-- Opening Marker --

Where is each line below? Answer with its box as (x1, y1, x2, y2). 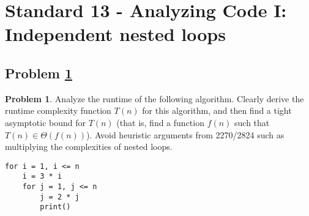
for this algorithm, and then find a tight (142, 104, 292, 117)
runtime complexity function (5, 104, 111, 117)
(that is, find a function (116, 116, 204, 128)
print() (40, 203, 71, 212)
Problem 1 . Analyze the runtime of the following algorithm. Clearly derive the (5, 92, 304, 105)
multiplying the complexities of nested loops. (5, 140, 173, 153)
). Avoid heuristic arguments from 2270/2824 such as (86, 128, 285, 141)
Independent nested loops (5, 21, 226, 47)
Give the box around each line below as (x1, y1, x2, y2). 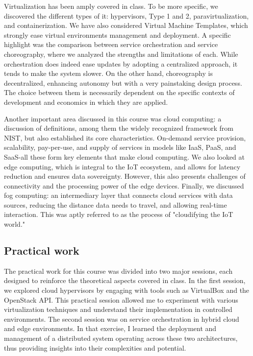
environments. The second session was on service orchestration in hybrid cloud (4, 313, 239, 324)
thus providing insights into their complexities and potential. (4, 342, 186, 353)
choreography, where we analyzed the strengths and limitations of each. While (4, 48, 238, 59)
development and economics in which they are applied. (4, 96, 168, 107)
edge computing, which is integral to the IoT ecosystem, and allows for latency (4, 161, 241, 171)
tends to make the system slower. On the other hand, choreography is (4, 68, 213, 78)
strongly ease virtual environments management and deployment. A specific (4, 29, 231, 40)
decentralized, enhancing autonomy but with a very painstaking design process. (4, 77, 242, 88)
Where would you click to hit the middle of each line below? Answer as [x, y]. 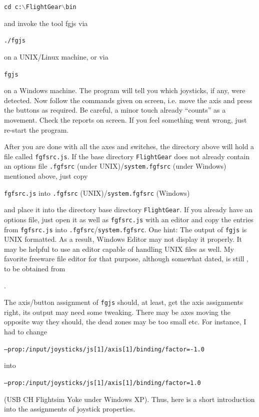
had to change [25, 332]
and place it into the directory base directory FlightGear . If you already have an [128, 210]
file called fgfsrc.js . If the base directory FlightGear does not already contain [127, 156]
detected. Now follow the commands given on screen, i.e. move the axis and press [128, 100]
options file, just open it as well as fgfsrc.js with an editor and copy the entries [129, 219]
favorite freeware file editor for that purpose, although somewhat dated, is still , [126, 259]
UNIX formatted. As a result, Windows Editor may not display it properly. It [123, 239]
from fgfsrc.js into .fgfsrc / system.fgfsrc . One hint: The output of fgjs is [125, 229]
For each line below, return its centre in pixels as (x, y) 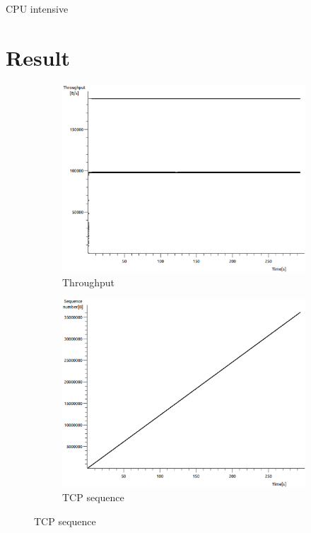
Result (38, 57)
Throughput (88, 282)
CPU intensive (37, 8)
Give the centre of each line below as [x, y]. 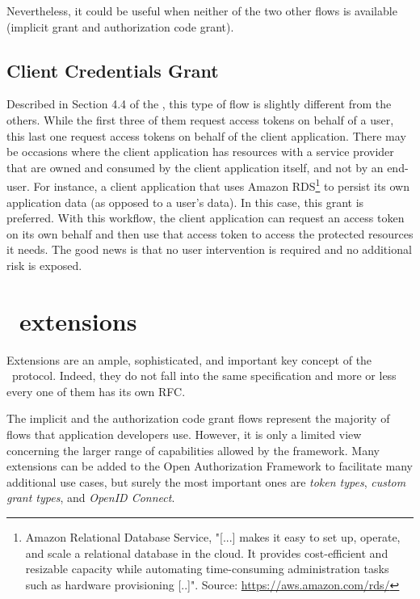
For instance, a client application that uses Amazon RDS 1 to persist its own [222, 185]
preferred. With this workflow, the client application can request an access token [206, 218]
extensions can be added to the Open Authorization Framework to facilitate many [210, 466]
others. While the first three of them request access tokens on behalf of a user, [200, 119]
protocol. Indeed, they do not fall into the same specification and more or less [204, 375]
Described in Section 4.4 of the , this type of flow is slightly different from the [199, 104]
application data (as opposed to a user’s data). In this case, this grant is [185, 202]
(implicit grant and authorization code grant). [120, 26]
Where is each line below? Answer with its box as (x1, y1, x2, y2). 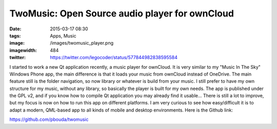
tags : (9, 32, 21, 39)
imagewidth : (9, 47, 37, 53)
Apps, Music (50, 32, 76, 39)
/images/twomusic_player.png (50, 40, 114, 46)
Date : (9, 26, 22, 32)
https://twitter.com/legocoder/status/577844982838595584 (50, 54, 178, 61)
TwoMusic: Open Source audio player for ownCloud (9, 8, 234, 19)
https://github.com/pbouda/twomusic (9, 116, 89, 123)
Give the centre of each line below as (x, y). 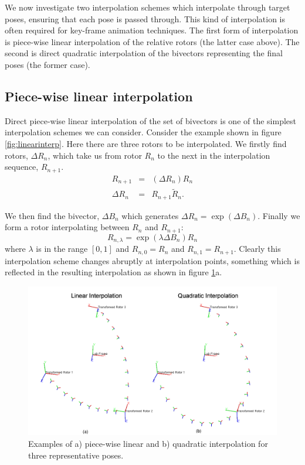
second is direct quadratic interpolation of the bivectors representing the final (144, 53)
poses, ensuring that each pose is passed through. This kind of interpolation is (145, 18)
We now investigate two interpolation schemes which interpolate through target (148, 7)
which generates (150, 215)
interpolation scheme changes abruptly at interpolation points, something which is (152, 260)
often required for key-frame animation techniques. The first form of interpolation (152, 30)
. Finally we (279, 215)
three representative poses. (76, 455)
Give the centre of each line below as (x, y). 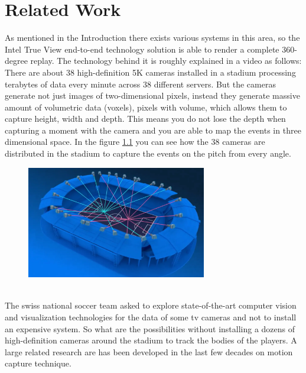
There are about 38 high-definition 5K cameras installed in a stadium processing (150, 72)
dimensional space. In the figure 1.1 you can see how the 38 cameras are (135, 142)
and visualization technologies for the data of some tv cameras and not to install (151, 317)
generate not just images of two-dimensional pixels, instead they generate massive (152, 95)
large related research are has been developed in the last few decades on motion (149, 351)
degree (16, 61)
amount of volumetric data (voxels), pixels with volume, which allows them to (146, 107)
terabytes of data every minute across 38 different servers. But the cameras (140, 84)
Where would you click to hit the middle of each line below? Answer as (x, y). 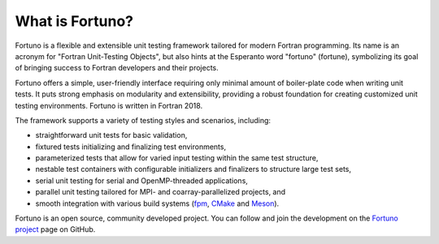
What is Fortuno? (74, 21)
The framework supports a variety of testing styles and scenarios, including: (143, 120)
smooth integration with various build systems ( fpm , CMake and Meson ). (157, 203)
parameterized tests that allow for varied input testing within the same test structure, (177, 158)
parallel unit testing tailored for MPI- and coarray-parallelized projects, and (161, 192)
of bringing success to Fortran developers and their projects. (117, 68)
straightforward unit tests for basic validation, (111, 135)
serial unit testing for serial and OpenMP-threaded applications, (141, 180)
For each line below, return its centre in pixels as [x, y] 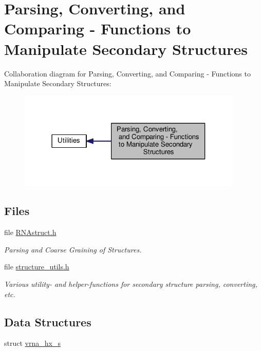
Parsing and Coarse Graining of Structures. [73, 249]
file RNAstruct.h [30, 232]
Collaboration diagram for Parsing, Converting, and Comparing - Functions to [127, 73]
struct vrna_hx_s [32, 343]
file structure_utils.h [37, 267]
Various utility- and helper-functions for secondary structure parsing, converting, [131, 284]
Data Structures [48, 321]
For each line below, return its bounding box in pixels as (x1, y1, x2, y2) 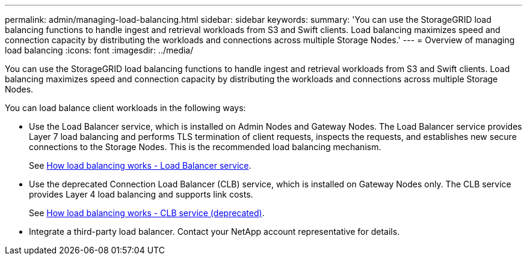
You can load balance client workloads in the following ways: (5, 103, 246, 113)
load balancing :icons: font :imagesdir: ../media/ (5, 45, 194, 55)
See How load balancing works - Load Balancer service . (29, 160, 251, 171)
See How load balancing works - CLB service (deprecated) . (29, 208, 265, 218)
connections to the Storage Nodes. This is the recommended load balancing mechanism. (29, 142, 381, 152)
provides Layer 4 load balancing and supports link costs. (29, 189, 253, 199)
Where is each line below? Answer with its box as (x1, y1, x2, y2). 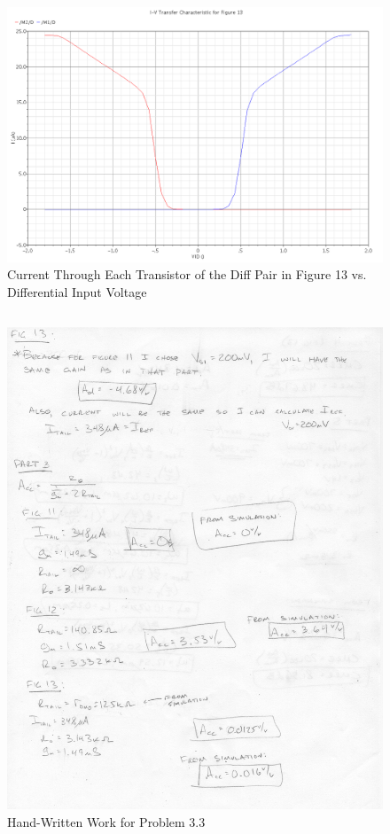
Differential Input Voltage (7, 282, 147, 300)
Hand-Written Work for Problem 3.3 (7, 812, 206, 830)
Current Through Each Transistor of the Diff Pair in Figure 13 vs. (7, 265, 367, 284)
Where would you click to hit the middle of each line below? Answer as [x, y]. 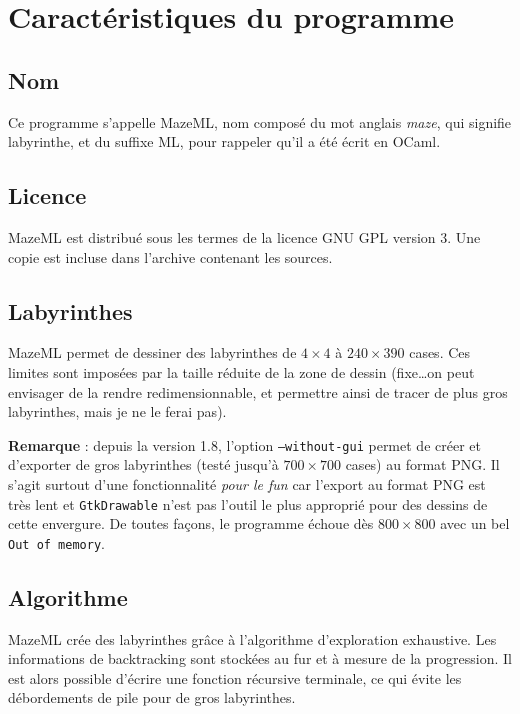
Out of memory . [56, 542]
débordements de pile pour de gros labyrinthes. [152, 697]
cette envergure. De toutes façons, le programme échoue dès [191, 523]
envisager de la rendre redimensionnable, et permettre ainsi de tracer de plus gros [258, 391]
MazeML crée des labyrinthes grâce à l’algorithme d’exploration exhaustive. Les [252, 638]
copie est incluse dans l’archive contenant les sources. [170, 256]
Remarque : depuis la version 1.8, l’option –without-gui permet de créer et [244, 444]
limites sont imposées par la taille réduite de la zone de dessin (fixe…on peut [241, 371]
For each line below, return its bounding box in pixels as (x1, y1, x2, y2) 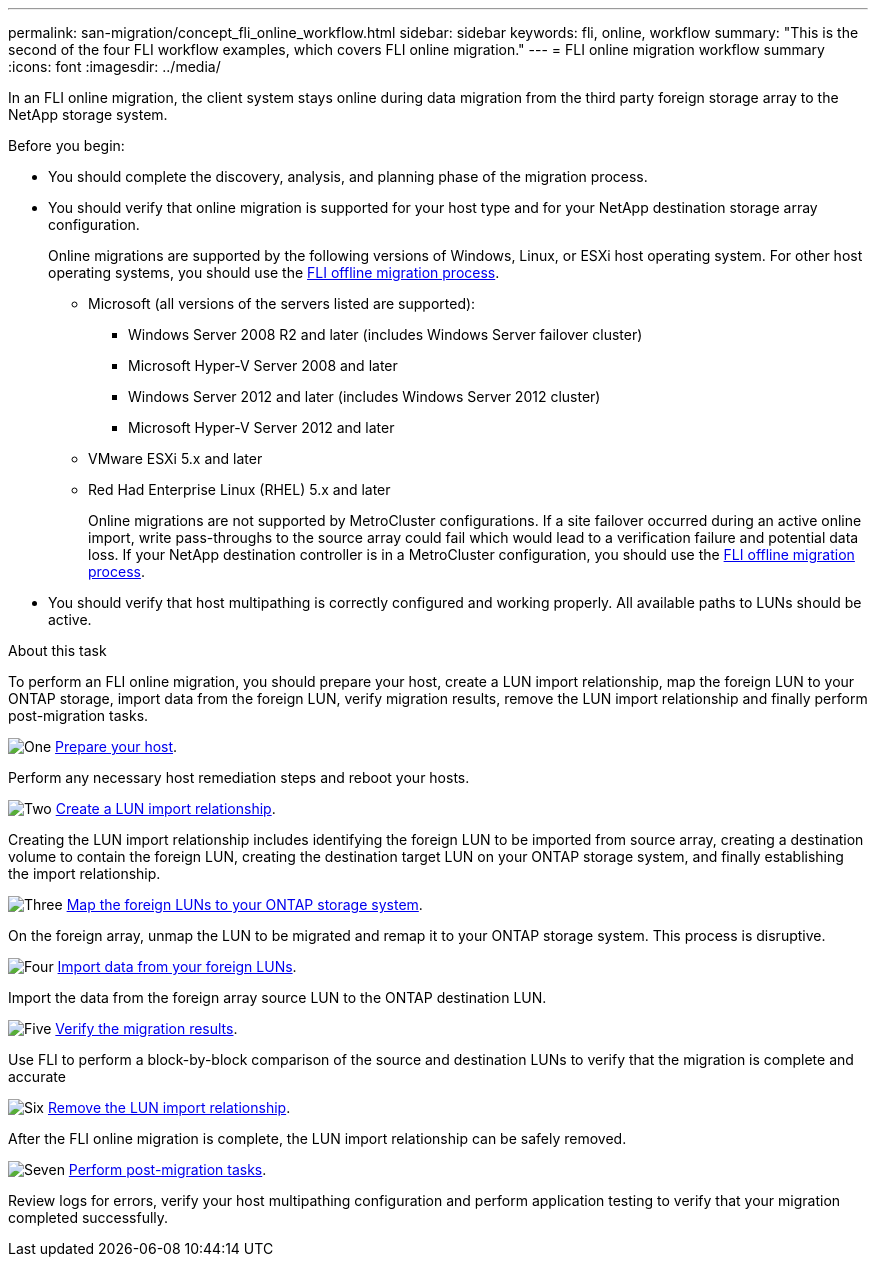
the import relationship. (8, 865, 161, 882)
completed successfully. (8, 1209, 169, 1226)
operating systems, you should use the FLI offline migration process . (48, 264, 500, 281)
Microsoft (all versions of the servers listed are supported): (88, 295, 476, 312)
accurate (8, 1068, 66, 1085)
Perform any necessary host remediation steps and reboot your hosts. (8, 769, 470, 786)
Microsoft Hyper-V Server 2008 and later (128, 357, 398, 374)
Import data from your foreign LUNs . (57, 958, 297, 975)

-- Closing Marker --

EXERCISE GOAL: Please return the full listing word for word, but without any pictures.

RESULT OF THE EXERCISE:
Where is each line below? Answer with its box as (x1, y1, x2, y2). 
for this algorithm, and then find a tight (142, 104, 292, 117)
runtime complexity function (5, 104, 111, 117)
(that is, find a function (116, 116, 204, 128)
print() (40, 203, 71, 212)
Problem 1 . Analyze the runtime of the following algorithm. Clearly derive the (5, 92, 304, 105)
multiplying the complexities of nested loops. (5, 140, 173, 153)
). Avoid heuristic arguments from 2270/2824 such as (86, 128, 285, 141)
Independent nested loops (5, 21, 226, 47)
Give the box around each line below as (x1, y1, x2, y2). 
environments. The second session was on service orchestration in hybrid cloud (4, 313, 239, 324)
thus providing insights into their complexities and potential. (4, 342, 186, 353)
choreography, where we analyzed the strengths and limitations of each. While (4, 48, 238, 59)
development and economics in which they are applied. (4, 96, 168, 107)
edge computing, which is integral to the IoT ecosystem, and allows for latency (4, 161, 241, 171)
tends to make the system slower. On the other hand, choreography is (4, 68, 213, 78)
strongly ease virtual environments management and deployment. A specific (4, 29, 231, 40)
decentralized, enhancing autonomy but with a very painstaking design process. (4, 77, 242, 88)
Where would you click to hit the middle of each line below? Answer as [x, y]. 
had to change [25, 332]
and place it into the directory base directory FlightGear . If you already have an [128, 210]
file called fgfsrc.js . If the base directory FlightGear does not already contain [127, 156]
detected. Now follow the commands given on screen, i.e. move the axis and press [128, 100]
options file, just open it as well as fgfsrc.js with an editor and copy the entries [129, 219]
favorite freeware file editor for that purpose, although somewhat dated, is still , [126, 259]
UNIX formatted. As a result, Windows Editor may not display it properly. It [123, 239]
from fgfsrc.js into .fgfsrc / system.fgfsrc . One hint: The output of fgjs is [125, 229]
For each line below, return its centre in pixels as (x, y) 
Result (38, 57)
Throughput (88, 282)
CPU intensive (37, 8)
Give the centre of each line below as [x, y]. 
For instance, a client application that uses Amazon RDS 1 to persist its own [222, 185]
preferred. With this workflow, the client application can request an access token [206, 218]
extensions can be added to the Open Authorization Framework to facilitate many [210, 466]
others. While the first three of them request access tokens on behalf of a user, [200, 119]
protocol. Indeed, they do not fall into the same specification and more or less [204, 375]
Described in Section 4.4 of the , this type of flow is slightly different from the [199, 104]
application data (as opposed to a user’s data). In this case, this grant is [185, 202]
(implicit grant and authorization code grant). [120, 26]
Where is each line below? Answer with its box as (x1, y1, x2, y2). 
tags : (9, 32, 21, 39)
imagewidth : (9, 47, 37, 53)
Apps, Music (50, 32, 76, 39)
/images/twomusic_player.png (50, 40, 114, 46)
Date : (9, 26, 22, 32)
https://twitter.com/legocoder/status/577844982838595584 (50, 54, 178, 61)
TwoMusic: Open Source audio player for ownCloud (9, 8, 234, 19)
https://github.com/pbouda/twomusic (9, 116, 89, 123)
Give the centre of each line below as (x, y). 
second is direct quadratic interpolation of the bivectors representing the final (144, 53)
poses, ensuring that each pose is passed through. This kind of interpolation is (145, 18)
We now investigate two interpolation schemes which interpolate through target (148, 7)
which generates (150, 215)
interpolation scheme changes abruptly at interpolation points, something which is (152, 260)
often required for key-frame animation techniques. The first form of interpolation (152, 30)
. Finally we (279, 215)
three representative poses. (76, 455)
Give the centre of each line below as (x, y). 
There are about 38 high-definition 5K cameras installed in a stadium processing (150, 72)
dimensional space. In the figure 1.1 you can see how the 38 cameras are (135, 142)
and visualization technologies for the data of some tv cameras and not to install (151, 317)
generate not just images of two-dimensional pixels, instead they generate massive (152, 95)
large related research are has been developed in the last few decades on motion (149, 351)
degree (16, 61)
amount of volumetric data (voxels), pixels with volume, which allows them to (146, 107)
terabytes of data every minute across 38 different servers. But the cameras (140, 84)
Where would you click to hit the middle of each line below? Answer as (x, y). 
What is Fortuno? (74, 21)
The framework supports a variety of testing styles and scenarios, including: (143, 120)
smooth integration with various build systems ( fpm , CMake and Meson ). (157, 203)
parameterized tests that allow for varied input testing within the same test structure, (177, 158)
parallel unit testing tailored for MPI- and coarray-parallelized projects, and (161, 192)
of bringing success to Fortran developers and their projects. (117, 68)
straightforward unit tests for basic validation, (111, 135)
serial unit testing for serial and OpenMP-threaded applications, (141, 180)
For each line below, return its centre in pixels as [x, y] 
Parsing and Coarse Graining of Structures. [73, 249]
file RNAstruct.h [30, 232]
Collaboration diagram for Parsing, Converting, and Comparing - Functions to [127, 73]
struct vrna_hx_s [32, 343]
file structure_utils.h [37, 267]
Various utility- and helper-functions for secondary structure parsing, converting, [131, 284]
Data Structures [48, 321]
For each line below, return its bounding box in pixels as (x1, y1, x2, y2) 
You can load balance client workloads in the following ways: (5, 103, 246, 113)
load balancing :icons: font :imagesdir: ../media/ (5, 45, 194, 55)
See How load balancing works - Load Balancer service . (29, 160, 251, 171)
See How load balancing works - CLB service (deprecated) . (29, 208, 265, 218)
connections to the Storage Nodes. This is the recommended load balancing mechanism. (29, 142, 381, 152)
provides Layer 4 load balancing and supports link costs. (29, 189, 253, 199)
Where is each line below? Answer with its box as (x1, y1, x2, y2). 
Differential Input Voltage (7, 282, 147, 300)
Hand-Written Work for Problem 3.3 (7, 812, 206, 830)
Current Through Each Transistor of the Diff Pair in Figure 13 vs. (7, 265, 367, 284)
Where would you click to hit the middle of each line below? Answer as [x, y]. 
Out of memory . [56, 542]
débordements de pile pour de gros labyrinthes. [152, 697]
cette envergure. De toutes façons, le programme échoue dès [191, 523]
envisager de la rendre redimensionnable, et permettre ainsi de tracer de plus gros [258, 391]
MazeML crée des labyrinthes grâce à l’algorithme d’exploration exhaustive. Les [252, 638]
copie est incluse dans l’archive contenant les sources. [170, 256]
Remarque : depuis la version 1.8, l’option –without-gui permet de créer et [244, 444]
limites sont imposées par la taille réduite de la zone de dessin (fixe…on peut [241, 371]
For each line below, return its bounding box in pixels as (x1, y1, x2, y2) 
the import relationship. (8, 865, 161, 882)
completed successfully. (8, 1209, 169, 1226)
operating systems, you should use the FLI offline migration process . (48, 264, 500, 281)
Microsoft (all versions of the servers listed are supported): (88, 295, 476, 312)
accurate (8, 1068, 66, 1085)
Perform any necessary host remediation steps and reboot your hosts. (8, 769, 470, 786)
Microsoft Hyper-V Server 2008 and later (128, 357, 398, 374)
Import data from your foreign LUNs . (57, 958, 297, 975)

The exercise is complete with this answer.